With pictures left out, set down exactly the lines that begin at the one containing "The page's text" and end with the last line of the entries below.

━━━ MATERIAL SHOWN ━━━

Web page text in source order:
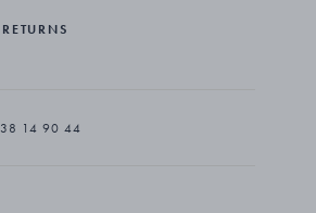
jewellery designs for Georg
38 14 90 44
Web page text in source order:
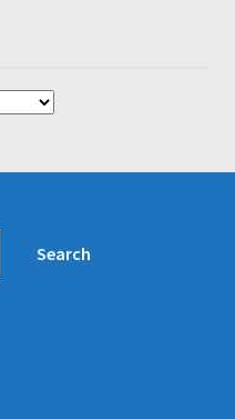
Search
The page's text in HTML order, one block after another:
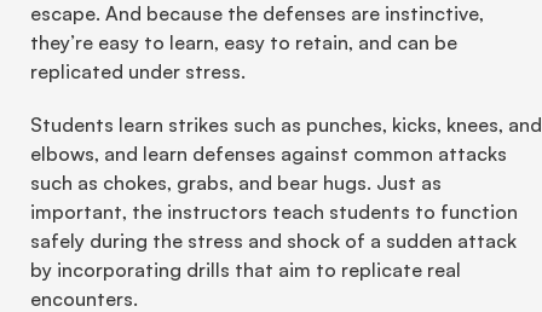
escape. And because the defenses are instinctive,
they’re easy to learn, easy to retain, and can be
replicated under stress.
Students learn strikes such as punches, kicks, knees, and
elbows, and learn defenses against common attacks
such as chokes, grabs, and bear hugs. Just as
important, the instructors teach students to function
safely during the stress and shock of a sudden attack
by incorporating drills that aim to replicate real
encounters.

━━━

## TASK RESPONSE
The page's text in HTML order, one block after another:
escape. And because the defenses are instinctive,
they’re easy to learn, easy to retain, and can be
replicated under stress.
Students learn strikes such as punches, kicks, knees, and
elbows, and learn defenses against common attacks
such as chokes, grabs, and bear hugs. Just as
important, the instructors teach students to function
safely during the stress and shock of a sudden attack
by incorporating drills that aim to replicate real
encounters.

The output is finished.